Saudi Arabian crown prince Mohammed bin Salman at a summit in Jeddah, Saudi Arabia, on July 16, 2022. (Royal Court of Saudi Arabia / Anadolu Agency via Getty Images)

Coziness between the Israeli state and Saudi Arabia is as long-standing as it is undeclared. Judging by recent talks, it is apt, too, that one of the first formalizations of this relationship could be the introduction of flights between the two countries, particularly so that Palestinian-Muslim citizens of Israel can more easily undertake hajj.

The possible utility of Mecca in bringing the Israelis and Saudis closer is illustrative. Each state claims that it represents an ancient religion, indeed ones that are often simplistically depicted as in conflict. But claims that they might one day achieve a hard-won coexistence mask the reality that they have a lot in common — an authoritarian comfort with state violence, a common role as junior US allies, and indeed an overemphasized veneer of religion as deflection and distraction from state crimes.

Religion as an institution can offer dignity in life or strengthen belief in causes that are just: but its use in this instance is squarely aimed at defending the power of states where any trace of spirituality is hard to find. Indeed, making the home of Mecca synonymous with public execution and reckless war, or the purported home of Judaism a sinister military apartheid that makes a mockery of international law and undermines Western democracies, are prominent drivers of racism against Jews and Muslims everywhere.

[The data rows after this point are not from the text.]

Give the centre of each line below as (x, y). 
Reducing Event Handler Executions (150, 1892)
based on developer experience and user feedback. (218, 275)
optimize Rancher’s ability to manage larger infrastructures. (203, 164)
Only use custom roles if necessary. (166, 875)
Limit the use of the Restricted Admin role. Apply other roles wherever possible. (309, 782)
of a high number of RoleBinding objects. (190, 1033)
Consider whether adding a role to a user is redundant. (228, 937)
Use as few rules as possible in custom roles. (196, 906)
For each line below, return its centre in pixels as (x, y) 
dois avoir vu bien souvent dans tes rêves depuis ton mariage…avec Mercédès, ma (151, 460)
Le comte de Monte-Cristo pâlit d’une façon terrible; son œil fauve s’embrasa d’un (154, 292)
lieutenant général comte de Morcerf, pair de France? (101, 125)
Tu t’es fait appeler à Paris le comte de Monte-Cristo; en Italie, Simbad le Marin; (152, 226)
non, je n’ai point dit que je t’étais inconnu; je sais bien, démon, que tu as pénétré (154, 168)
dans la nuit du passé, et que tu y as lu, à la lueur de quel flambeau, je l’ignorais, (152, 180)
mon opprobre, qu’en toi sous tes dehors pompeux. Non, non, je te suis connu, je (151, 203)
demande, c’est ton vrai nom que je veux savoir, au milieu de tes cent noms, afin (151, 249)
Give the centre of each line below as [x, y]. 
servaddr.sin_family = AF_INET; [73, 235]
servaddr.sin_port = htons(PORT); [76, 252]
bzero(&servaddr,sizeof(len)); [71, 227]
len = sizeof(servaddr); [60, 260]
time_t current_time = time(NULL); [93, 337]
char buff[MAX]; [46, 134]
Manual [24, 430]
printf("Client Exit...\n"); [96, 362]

Similarities, of course, go beyond only religious claims. Saudi Arabia recently received some rebuke for a mass execution of eighty-one men, while the Israeli authorities are going about a similar acceleration in their killing of Palestinians. The year 2022 saw some five times more Palestinian deaths at the hands of Israelis than the year before, and 2023 has started with even more murders. The killing of Shireen Abu Akleh is only the best-known Israeli murder among many other that resemble straight-up executions.

We should be under no illusions, too, that Saudi executions, in endeavoring to keep down Arab democracy, are also to the good of the Israelis. This, after all, is why the Israeli state in West Jerusalem licensed both the Saudis and the United Arab Emirates to use the spyware that helped track and kill Jamal Khashoggi and so many other Arab dissidents. This clear-sightedness about how regional power systems really operate is likewise why Yemen’s Houthis have offered Saudi Arabia prisoner swaps for Palestinians kept in Saudi jails.

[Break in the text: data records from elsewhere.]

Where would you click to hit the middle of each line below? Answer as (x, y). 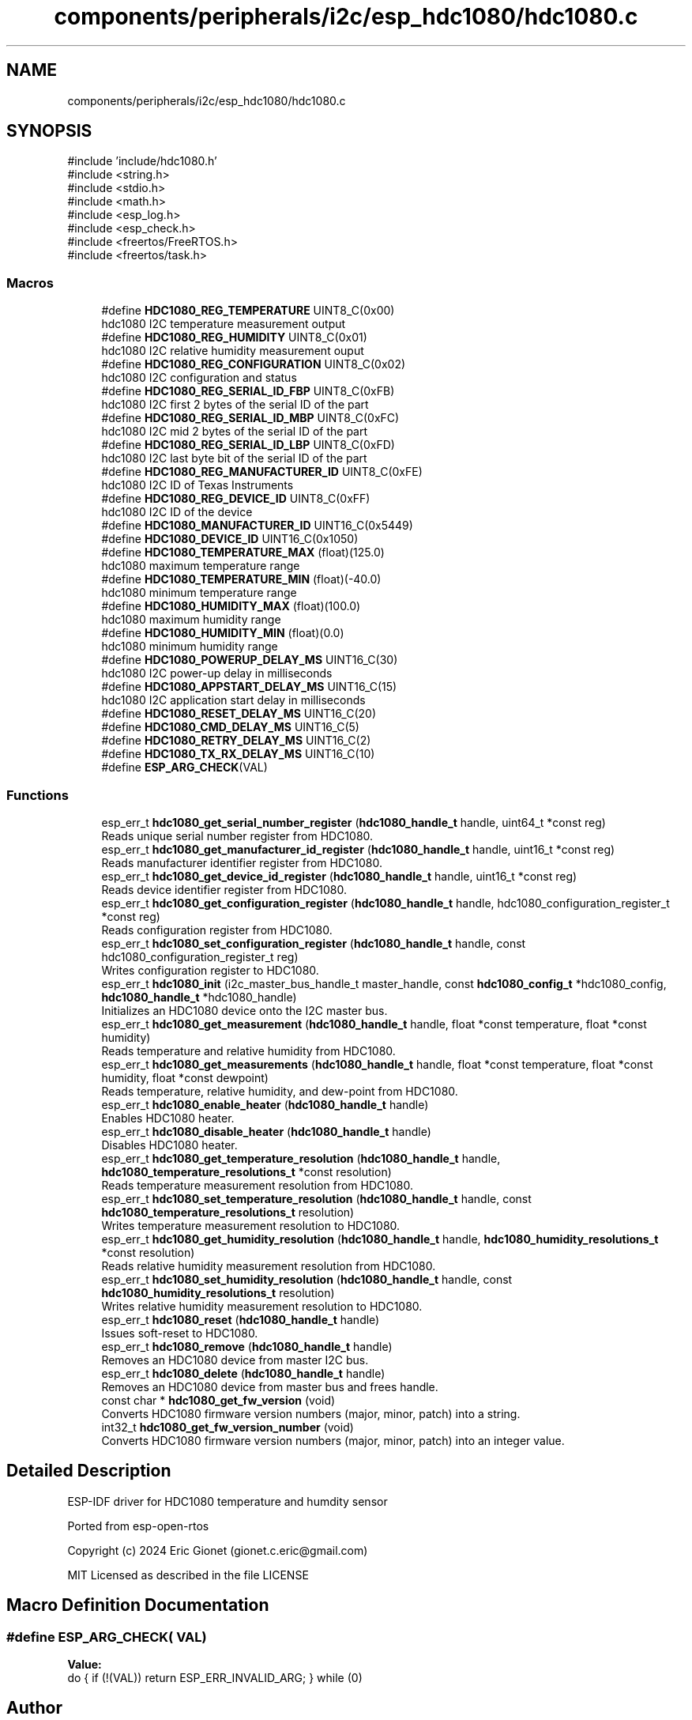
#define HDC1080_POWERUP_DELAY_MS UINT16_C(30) (250, 660)
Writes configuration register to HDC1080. (210, 970)
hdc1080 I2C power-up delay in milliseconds (217, 673)
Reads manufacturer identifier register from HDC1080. (242, 862)
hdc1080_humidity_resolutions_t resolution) (218, 1292)
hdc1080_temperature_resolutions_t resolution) (228, 1212)
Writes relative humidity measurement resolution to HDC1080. (262, 1306)
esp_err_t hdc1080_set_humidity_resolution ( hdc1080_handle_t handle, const (307, 1279)
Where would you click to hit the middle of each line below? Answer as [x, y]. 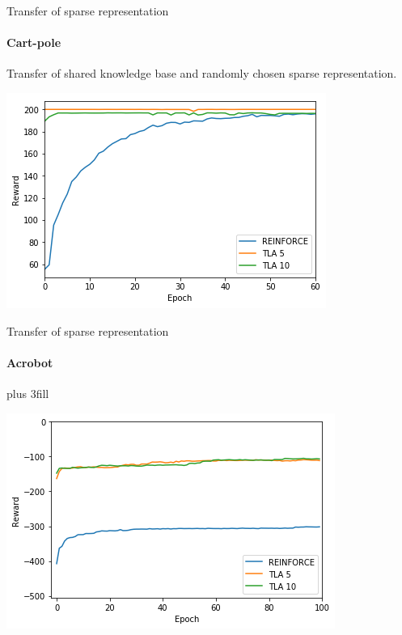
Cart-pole [34, 42]
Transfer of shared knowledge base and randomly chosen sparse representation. [202, 73]
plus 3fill [28, 393]
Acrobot [30, 362]
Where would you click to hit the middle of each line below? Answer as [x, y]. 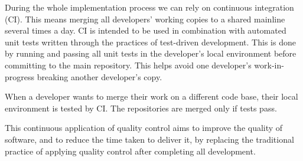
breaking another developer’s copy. [100, 76]
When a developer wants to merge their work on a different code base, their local [151, 96]
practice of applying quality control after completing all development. [130, 151]
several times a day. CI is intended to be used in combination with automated [146, 30]
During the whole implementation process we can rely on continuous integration [149, 7]
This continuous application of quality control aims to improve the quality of [144, 128]
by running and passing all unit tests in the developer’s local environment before [151, 53]
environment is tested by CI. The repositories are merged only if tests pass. [141, 108]
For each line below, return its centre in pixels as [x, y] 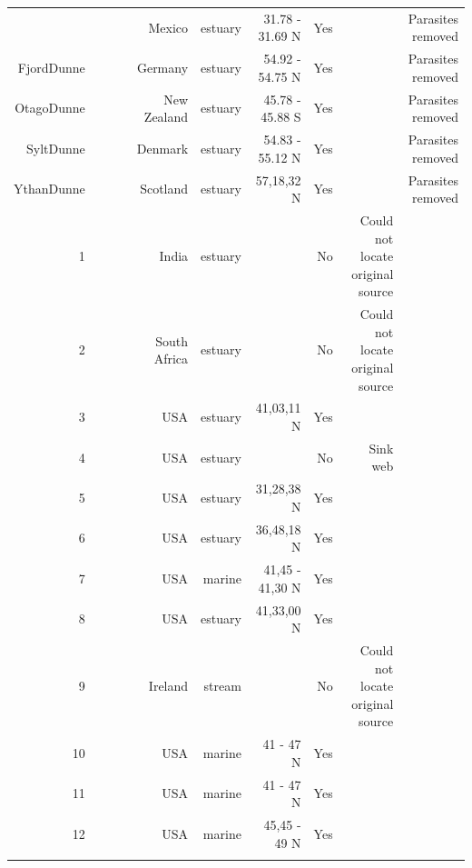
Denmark [162, 148]
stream [222, 686]
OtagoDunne [50, 108]
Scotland [164, 189]
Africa [171, 359]
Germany [162, 67]
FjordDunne [51, 67]
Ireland [168, 686]

If the Israeli-Saudi bonhomie is to be formalized anytime soon, then so too will Western mainstream opinion need an update. All the cute propaganda attached to Israeli policy — the cultural projects, arts sponsorship, the colonization of cuisine, the polite dinnertime chatter, the supposedly liberal Tel Aviv nightclub — will be masking not only violence in Palestine, but also in alliance with the kingdom and sword of Saudi Arabia. Where the Israelis have been mostly successful in depicting their apartheid as liberal and democratic, for those who wanted to believe in such obvious falsities, Saudi Arabia has largely failed to buy its way to this acceptance. Any completion in the friendship will ensure that more of the Saudis’ well-earned reputation for viciousness rubs off on their Israeli partners.

Black Boxes

Despite this, it is because of the similarity in violence and methods that depicting Saudi Arabia as only an object of disdain to damage the already-falling Israeli facade is in a sense unfair on the Saudis. An equal charge is that Saudi Arabia, eager to curry favor with Western publics, is harming its own chances of acceptance by warming to an Israeli regime long-regarded as brutal and now formally understood as an apartheid state.

For all the inevitable liberal-Zionist handwringing if Saudi Arabia and the Israelis mount a full embrace, Saudi Arabia must be asked the same set of questions. Indeed, there is a racism to not doing so; an assumption that Israeli murder and apartheid are somehow in keeping with what it means to be Saudi, where Saudi murder and despotism are somehow out of keeping with what it means to be Israeli. This is to disregard the history of Israeli violence, but also to release states from certain basic standards based on whether they label themselves using a fiction of democracy or using the openly fictional logic of hereditary monarchy.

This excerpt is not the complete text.